Kurze Fakten
Wirksamkeit:★★★★☆
Sicherheit: ★★★★★
Preis-Leistungs-Verhältnis: ★★★★☆
Wissenschaftliche Forschung: ★★★★☆
Für Hauttyp: Alle Hauttypen, hervorragend geeignet für empfindliche Haut
Typ: Hydriertes Curcuminoid, ein natürliches Derivat aus Kurkuma
Hauptfunktion: Anti-Tyrosinase, antioxidativ, entzündungshemmend
Geeignet für: Für alle Hauttypen geeignet, ideal für Personen mit Hydrochinon-Unverträglichkeit
Was ist Tetrahydrocurcumin: Definition und Ursprung
Die unsichtbare Kurkuma: Aufhellung ohne Pigmente
Tetrahydrocurcumin ist ein farbloses Naturprodukt, das durch Hydrierung gelber Curcuminoide aus Kurkuma gewonnen wird. Während herkömmliches Kurkuma eine charakteristische orange Farbe aufweist und sich daher nicht für die Aufhellung kosmetischer Formulierungen eignet, ist Tetrahydrocurcumin völlig farblos und behält dabei alle positiven Eigenschaften des Ausgangsmoleküls.
Molekularformel von Tetrahydrocurcumin
Natürliche Biotransformation von Kurkuma
Tetrahydrocurcumin ist das natürliche Produkt der Curcumin-Biotransformation im menschlichen Körper. Beim Verzehr von Kurkuma wandelt die Leber dieses in Tetrahydrocurcumin um, die biologisch aktive Form. Die topische Anwendung von hochreinem Tetrahydrocurcumin stellt diese optimierte Form direkt zur Verfügung und umgeht so den Verdauungsprozess.

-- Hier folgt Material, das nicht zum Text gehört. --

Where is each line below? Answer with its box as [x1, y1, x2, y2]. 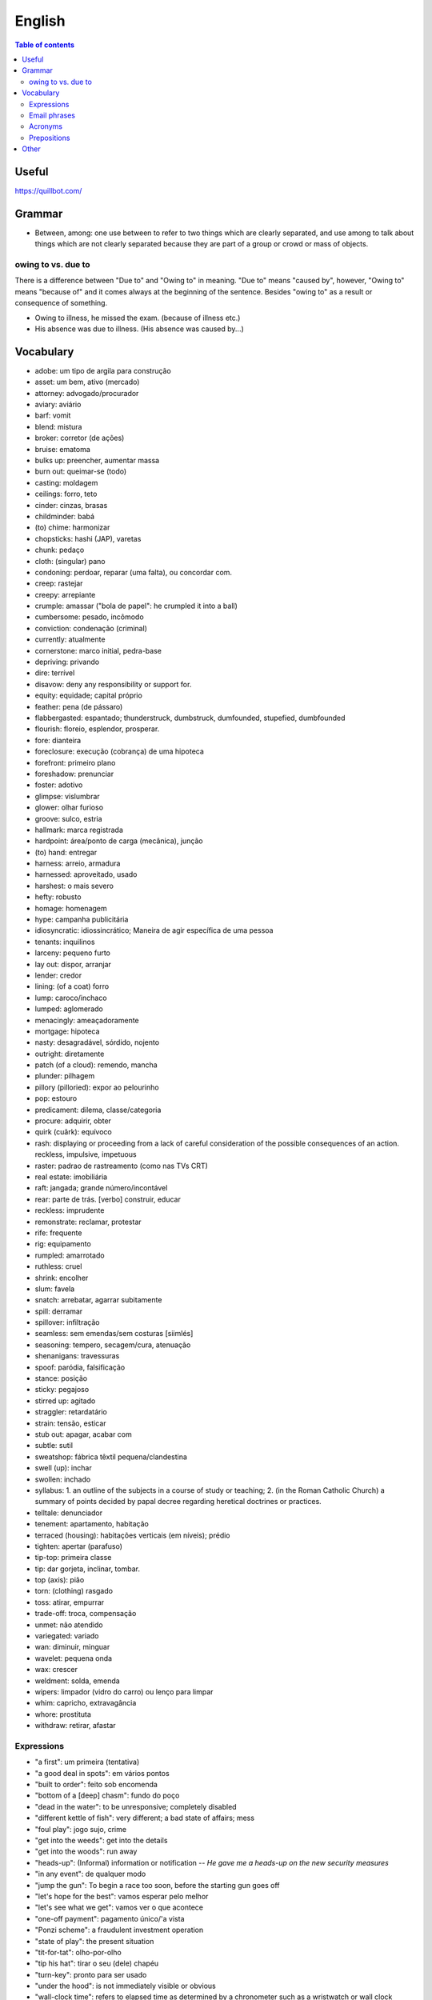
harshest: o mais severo [34, 881, 114, 890]
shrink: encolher [34, 1273, 89, 1282]
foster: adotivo [34, 780, 83, 790]
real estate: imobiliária [34, 1172, 108, 1182]
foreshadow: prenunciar [34, 769, 114, 778]
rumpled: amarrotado [34, 1250, 105, 1260]
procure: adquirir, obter [34, 1116, 112, 1126]
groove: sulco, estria [34, 814, 103, 823]
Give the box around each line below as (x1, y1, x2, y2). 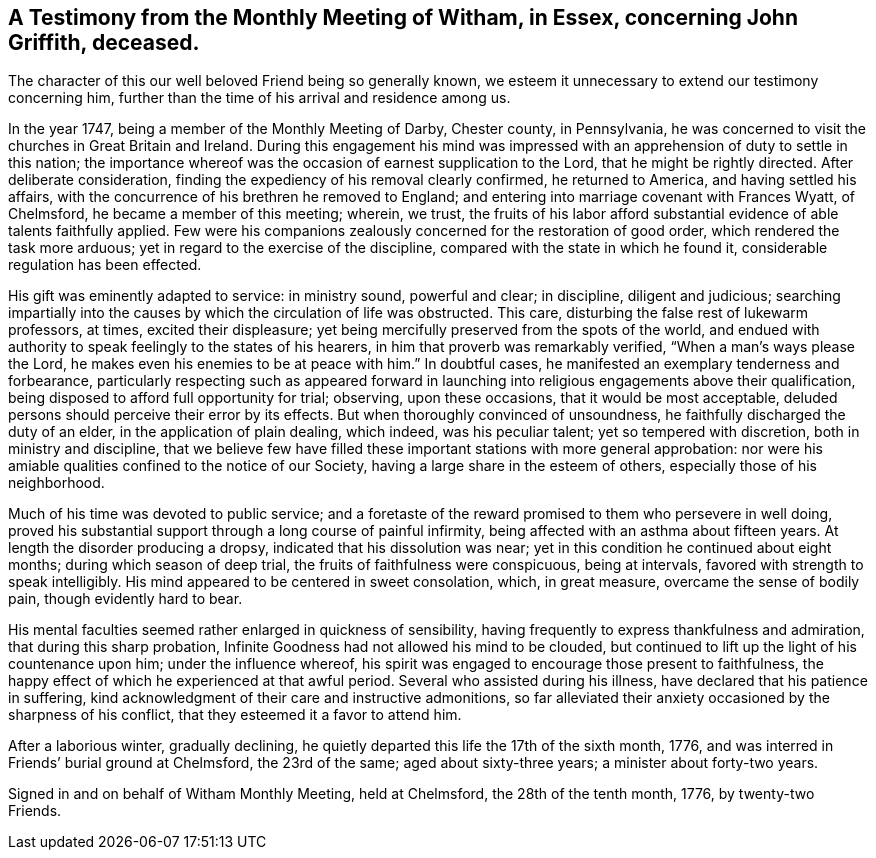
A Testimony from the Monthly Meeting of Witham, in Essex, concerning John (8, 5, 798, 30)
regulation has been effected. (8, 256, 202, 274)
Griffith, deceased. (8, 30, 200, 55)
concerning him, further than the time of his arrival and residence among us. (8, 89, 511, 107)
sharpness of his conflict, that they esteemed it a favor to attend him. (8, 706, 462, 724)
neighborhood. (8, 474, 105, 492)
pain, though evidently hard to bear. (8, 590, 243, 608)

Wie Tetrahydrocurcumin auf die Haut wirkt
Dreifache Hemmung der Melanogenese
Tetrahydrocurcumin hemmt die Melaninproduktion über drei sich ergänzende Mechanismen: Es hemmt direkt das Enzym Tyrosinase, blockiert die Aktivierung der an der Melanozytenproliferation beteiligten Proteinkinase C und unterdrückt Wachstumsfaktoren, die die Melanogenese stimulieren. Dieser Ansatz mit mehreren Zielstrukturen ist wirksamer als die Hemmung einzelner Faktoren.
Duales antioxidatives Bioprotektor
Hochreines Tetrahydrocurcumin bietet antioxidativen Schutz durch seine zweifache Wirkung: Es beugt der Bildung freier Radikale vor und neutralisiert bereits gebildete. Diese doppelte Wirkung schützt die Hautzellen vor UV-Schäden und den daraus resultierenden Entzündungen und erzielt neben einer einfachen Aufhellung weitere positive Effekte. Es ist wirksamer als Vitamin E bei der Hemmung der Lipidperoxidation.
Überlegenheit gegenüber anderen natürlichen Aufhellern
In-vitro-Studien belegen, dass Tetrahydrocurcumin die Tyrosinase wirksamer hemmt als Kojisäure, 40%iges Glabridin aus Süßholz und Vitamin C. Diese Überlegenheit führt zu klinischen Ergebnissen, die mit 4%igem Hydrochinon vergleichbar sind, jedoch mit einem ausgezeichneten Sicherheitsprofil.
Wofür Tetrahydrocurcumin verwendet wird: Lösung von Hautproblemen
Klinische Ergebnisse: Wirksamkeit gleichwertig mit Hydrochinon, jedoch ohne Nebenwirkungen
In einer randomisierten Doppelblindstudie mit 50 Probanden wurde Tetrahydrocurcumin mit 4%igem Hydrochinon verglichen. Nach vier Wochen zeigte sich bei beiden Präparaten eine signifikante Reduktion der Pigmentierung (gemessen mit dem Mexameter), jedoch ohne statistisch relevante Unterschiede. Der entscheidende Unterschied: 0 % Nebenwirkungen unter Tetrahydrocurcumin gegenüber 50 % unter Hydrochinon.
Außergewöhnliches Sicherheitsprofil
Der primäre Reizungstest ergab einen Wert von 0 bis 0,25 % Tetrahydrocurcumin, wodurch es gemäß den NIOSH-Standards als nicht reizend eingestuft wird. Bei keiner Testperson traten Erytheme, Juckreiz, Trockenheit, Brennen oder andere Nebenwirkungen auf. Sicher für intakte Haut und ideal für empfindliche Haut, die Hydrochinon nicht verträgt.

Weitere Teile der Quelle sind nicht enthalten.